We have a 3rd Party certificate (In my example I will call our internal domain trev.local and external web as www.trev.com) Our 3rd Party certificate subject name is mail.trev.com - it is issued to trev.local, mail.trev.com, autodiscover.trev.com and our
internal FQDN for the exchange server is server.trev.local (assuming Exchange server name is Server). I have checked everything in IIS and all looks fine. Our ISP's who host our www.trev.com site created DNS settings which we set up in our Secondary zone.

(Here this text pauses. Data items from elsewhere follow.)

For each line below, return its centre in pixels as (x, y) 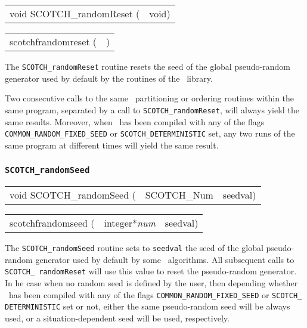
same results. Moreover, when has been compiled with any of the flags (135, 121)
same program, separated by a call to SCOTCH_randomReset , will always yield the (152, 109)
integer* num (130, 223)
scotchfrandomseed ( (52, 223)
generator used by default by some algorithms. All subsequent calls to (165, 259)
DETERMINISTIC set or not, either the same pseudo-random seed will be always (148, 306)
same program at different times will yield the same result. (112, 145)
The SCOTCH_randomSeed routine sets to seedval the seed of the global (134, 248)
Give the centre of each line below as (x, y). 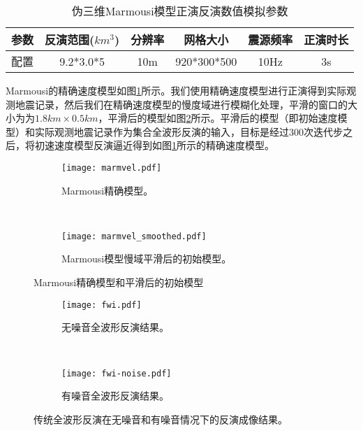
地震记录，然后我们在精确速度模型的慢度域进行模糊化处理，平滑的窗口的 (181, 104)
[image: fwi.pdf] (102, 305)
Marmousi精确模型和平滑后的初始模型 (119, 282)
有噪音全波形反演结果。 (115, 396)
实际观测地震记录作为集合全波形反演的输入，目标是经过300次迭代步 (188, 131)
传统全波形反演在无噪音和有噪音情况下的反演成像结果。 (161, 419)
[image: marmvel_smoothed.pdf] (134, 236)
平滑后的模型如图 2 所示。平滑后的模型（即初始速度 (223, 118)

That is autodiscover.trev.com that points to mail.trev.com and SRV Record autodiscover also. For some reason I think I am missing something. Please can someone assist me.
get-clientaccessserver
Name
----
Server
I checked Autodiscover via Outlook's Test email Configuration and it shows the following:
864 608707102 07/22/11 09:03:30 Attempting URL https://server.trev.local/autodiscover/autodiscover.xml found through SCP
864 608707102 07/22/11 09:03:30 Autodiscover to https://server.trev.local/autodiscover/autodiscover.xml starting
864 608707399 07/22/11 09:03:30 Autodiscover to https://server.trev.local/autodiscover/autodiscover.xml FAILED (0x80072F0C)
test-outlookwebservices
Id : 1003
Type : Information
Message : About to test AutoDiscover with the e-mail address administrator@trev.com
Id : 1007
Type : Information
Message : Testing server MYGATESERVER.mygate.local with the published name https://server.trev.local/EWS/Exchange.asmx & https://mail.trev.com/EWS/Exchange.a
smx.
Id : 1019
Type : Information
Message : Found a valid AutoDiscover service connection point. The AutoDiscover URL on this object is https://server.trev.local/autodiscover/autodiscover.xml.
Id : 1006
Type : Information
Message : The Autodiscover service was contacted at https://server.trev.local/autodiscover/autodiscover.xml.
Id : 1016
Type : Success
Message : [EXCH]-Successfully contacted the AS service at https://server.trev.local/EWS/Exchange.asmx. The elapsed time was 65 milliseconds.
Id : 1015
Type : Success
Message : [EXCH]-Successfully contacted the OAB service at https://server.trev.local/EWS/Exchange.asmx. The elapsed time was 0 milliseconds.
Id : 1014
Type : Success
Message : [EXCH]-Successfully contacted the UM service at https://server.trev.local/unifiedmessaging/service.asmx. The elapsed time was 999 milliseconds.
Id : 1013
Type : Error
Message : When contacting https://mail.trev.com/EWS/Exchange.asmx received the error The request failed with HTTP status 401: Unauthorized.
Id : 1016
Type : Error
Message : [EXPR]-Error when contacting the AS service at https://mail.trev.com/EWS/Exchange.asmx. The elapsed time was 499 milliseconds.
Id : 1015
Type : Success
Message : [EXPR]-Successfully contacted the OAB service at https://mail.trev.com/EWS/Exchange.asmx. The elapsed time was 0 milliseconds.
Id : 1014
Type : Success
Message : [EXPR]-Successfully contacted the UM service at https://mail.trev.com/unifiedmessaging/service.asmx. The elapsed time was 42 milliseconds.
Id : 1013
Type : Error
Message : When contacting https://mail.trev.com/Rpc received the error The remote server returned an error: (403) Forbidden.
Id : 1017
Type : Error
Message : [EXPR]-Error when contacting the RPC/HTTP service at https://mail.trev.com/Rpc. The elapsed time was 101 milliseconds.
Id : 1006
Type : Success
Message : The Autodiscover service was tested successfully.
Id : 1021
Type : Information
Message : The following web services generated errors.
As, in EXPR
Contacting server in EXPR
Please use the prior output to diagnose and correct the errors.
The online www.testexchangeconnectivity.com shows the following errors:
1.)
Testing the SSL certificate to make sure it's valid.
The SSL certificate failed one or more certificate validation checks.
Test Steps
ExRCA is attempting to obtain the SSL certificate from remote server trev.com on port 443.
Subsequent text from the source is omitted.